‘Built with parts from eBay.’ Tri-Cities leaders rush to replace failing 911 system

Tri-Cities leaders say it’s not a matter of “if” but “when” our area’s aging 911 communications infrastructure will fail.

Entire areas of the bicounty area could be left without the ability to communicate instantly if that happens.

That’s left county commissioners and city councils scrambling to find money for a two-part upgrade that will cost more than $20 million. And they may need to add a new sales tax.

The current system is virtually obsolete, with huge portions built with parts officials bought online off eBay and replacement pieces can no longer be found.

Earlier this year the Southeast Communications Center, or SECOMM, officials returned to leaders in Benton and Franklin counties, as well as Kennewick, Richland and Pasco, to stress that a full overhaul is needed.

Otherwise, the towers and radios that emergency responders rely on to protect a population of more than 316,000 will fail.

SECOMM is the region’s consolidated dispatch center, set up through a joint agreement for both counties in 2018. While there are certain funding sources that help pay for emergency dispatching services, the money doesn’t pay for infrastructure and equipment, such as towers and hand-held radios.

Jay Atwood, Benton County’s emergency services director, told the Tri-City Herald this isn’t coming as a surprise to Tri-Cities leaders. They’ve been working on this since SECOMM came online in 2018, but the COVID-19 pandemic set the effort behind and now it’s nearing a crisis point.

The risk of the current system failing is so severe that Richland Fire Chief Thomas Huntington told the Herald that if a tower goes down, even if they’re able to patch through to other areas to keep communications online to a lesser degree or use cell or two-way radios, it could take minutes just to coordinate emergency response.
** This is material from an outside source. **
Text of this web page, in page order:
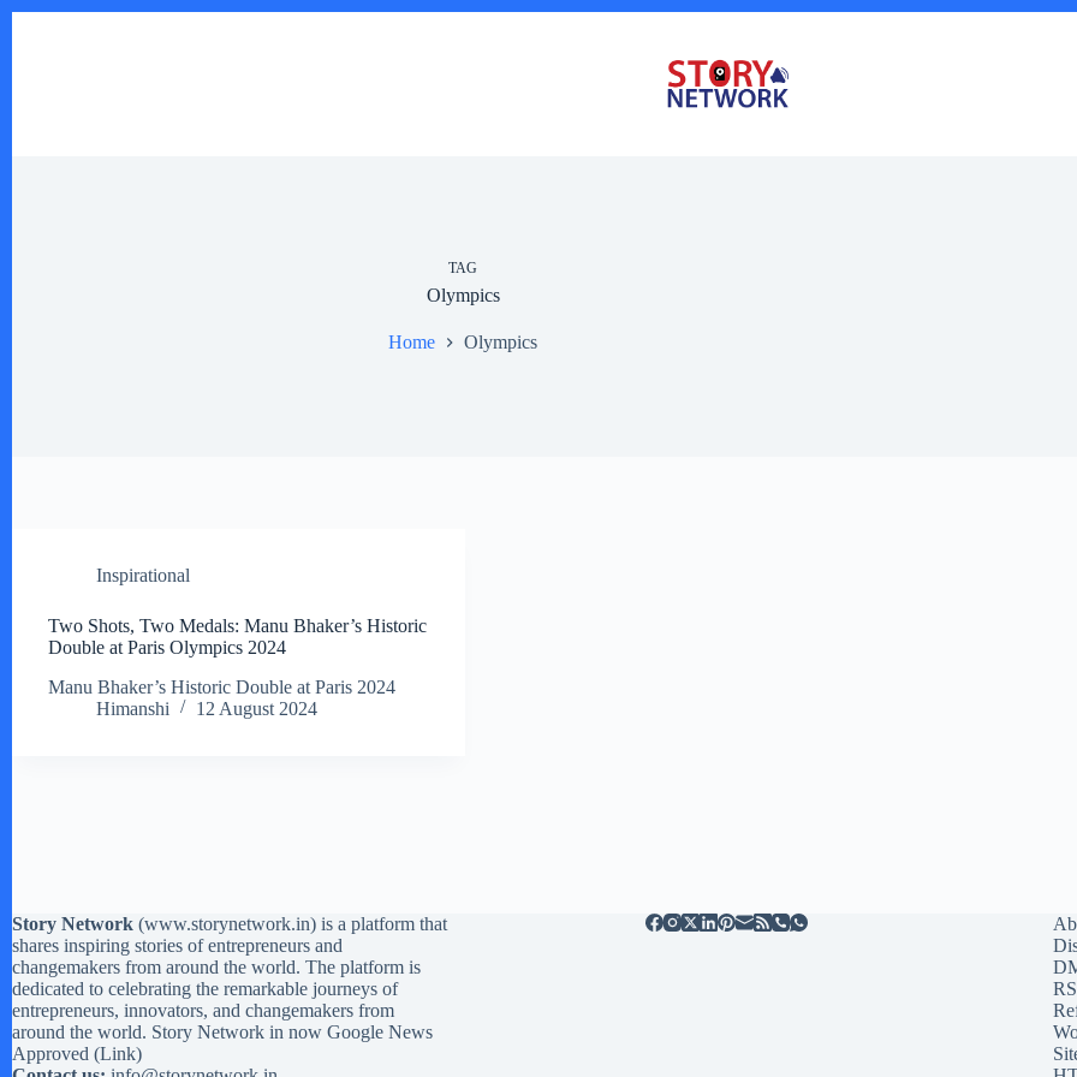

“We’ll cannibalize the system to keep the higher priority working,” he said. “But if we lose a link, we’re really talking about a reconfiguration or loss of geographic coverage.”
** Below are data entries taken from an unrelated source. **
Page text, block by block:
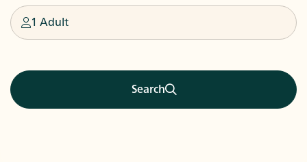
1 Adult
Search
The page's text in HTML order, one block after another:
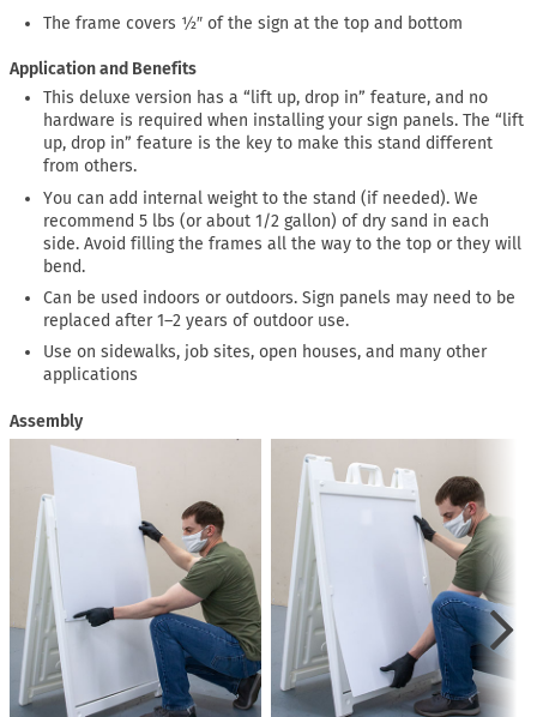
The frame covers ½″ of the sign at the top and bottom
Application and Benefits
This deluxe version has a “lift up, drop in” feature, and no
hardware is required when installing your sign panels. The “lift
up, drop in” feature is the key to make this stand different
from others.
You can add internal weight to the stand (if needed). We
recommend 5 lbs (or about 1/2 gallon) of dry sand in each
side. Avoid filling the frames all the way to the top or they will
bend.
Can be used indoors or outdoors. Sign panels may need to be
replaced after 1–2 years of outdoor use.
Use on sidewalks, job sites, open houses, and many other
applications
Assembly

“Without the ability for dispatch to talk to the end user, all of those (workarounds) are just adaptations. It’s really going to slow down the notification process if there’s an emergency. The bigger risk is someone having a heart attack in their living room in the middle of town, it could take 2 1/2 minutes to get a response.”

In emergency response, every second matters.

And in many rural parts of the counties cell phone coverage is unreliable and satellite systems like Starlink are still years out from being a viable option to replace towers and transmitters.

There’s a very real possibility someone’s house could be on fire 8 to 10 minutes down the road from a fire house and we wouldn’t get a (response in time),” Huntington said.

The Southeast Communications Center at Benton County Emergency Services in Richland takes 911 calls and coordinates communication with police and fire agencies.
The Southeast Communications Center at Benton County Emergency Services in Richland takes 911 calls and coordinates communication with police and fire agencies.

Preventing a crisis

At meetings across the Tri-Cities in recent weeks, city and county leaders agreed to update an interlocal agreement that helps lock in a lower price and secure funding for the first step in the upgrades before Sunday’s March 31 cutoff date.

The first portion of the project that was approved leaves the five stakeholders with a vendor’s deadline to find about $900,000 each before next spring.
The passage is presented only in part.